What is needed:
The data should be written out in full, exactly as it stands, and the pictures dropped.

Collected data:
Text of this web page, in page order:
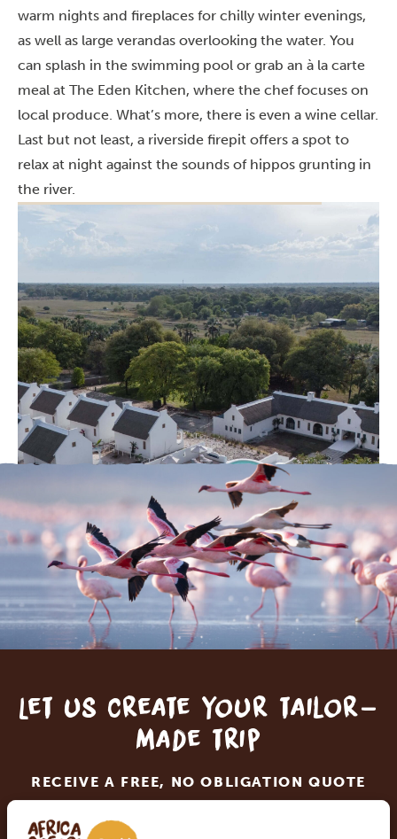
warm nights and fireplaces for chilly winter evenings,
as well as large verandas overlooking the water. You
can splash in the swimming pool or grab an à la carte
meal at The Eden Kitchen, where the chef focuses on
local produce. What’s more, there is even a wine cellar.
Last but not least, a riverside firepit offers a spot to
relax at night against the sounds of hippos grunting in
the river.
Let us create your tailor-
made trip
RECEIVE A FREE, NO OBLIGATION QUOTE
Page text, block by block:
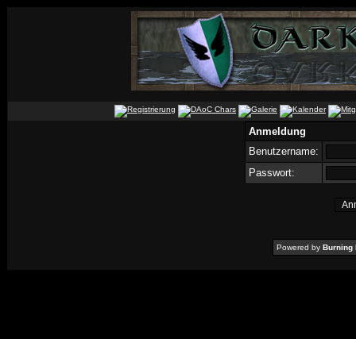
Anmeldung
Benutzername:
Passwort:
Powered by Burning
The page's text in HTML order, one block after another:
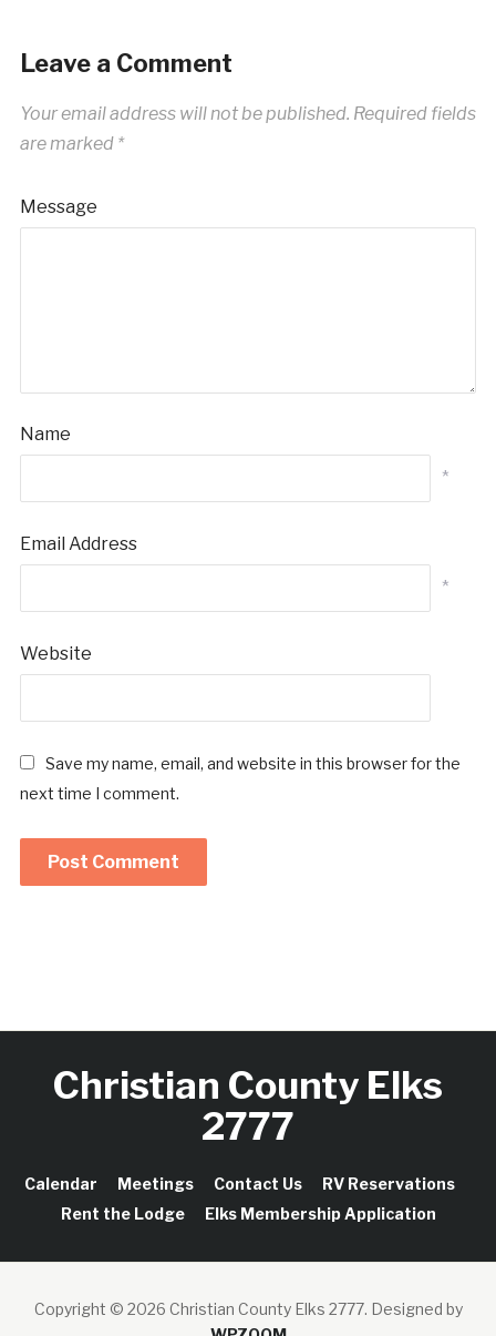
Leave a Comment
Your email address will not be published. Required fields
are marked *
Message
Name
*
Email Address
*
Website
Save my name, email, and website in this browser for the
next time I comment.
Christian County Elks
2777
Calendar Meetings Contact Us
RV Reservations
Rent the Lodge
Elks Membership Application
Copyright © 2026 Christian County Elks 2777. Designed by
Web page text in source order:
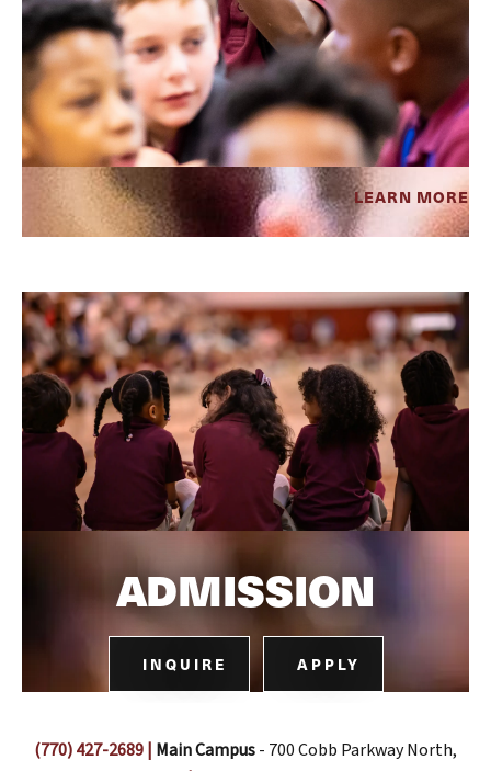
LEARN MORE
ADMISSION
INQUIRE APPLY
(770) 427-2689 | Main Campus- 700 Cobb Parkway North,

Output for this exercise:
Text of this web page, in page order:
warm nights and fireplaces for chilly winter evenings,
as well as large verandas overlooking the water. You
can splash in the swimming pool or grab an à la carte
meal at The Eden Kitchen, where the chef focuses on
local produce. What’s more, there is even a wine cellar.
Last but not least, a riverside firepit offers a spot to
relax at night against the sounds of hippos grunting in
the river.
Let us create your tailor-
made trip
RECEIVE A FREE, NO OBLIGATION QUOTE
Page text, block by block:
Anmeldung
Benutzername:
Passwort:
Powered by Burning
The page's text in HTML order, one block after another:
Leave a Comment
Your email address will not be published. Required fields
are marked *
Message
Name
*
Email Address
*
Website
Save my name, email, and website in this browser for the
next time I comment.
Christian County Elks
2777
Calendar Meetings Contact Us
RV Reservations
Rent the Lodge
Elks Membership Application
Copyright © 2026 Christian County Elks 2777. Designed by
Web page text in source order:
LEARN MORE
ADMISSION
INQUIRE APPLY
(770) 427-2689 | Main Campus- 700 Cobb Parkway North,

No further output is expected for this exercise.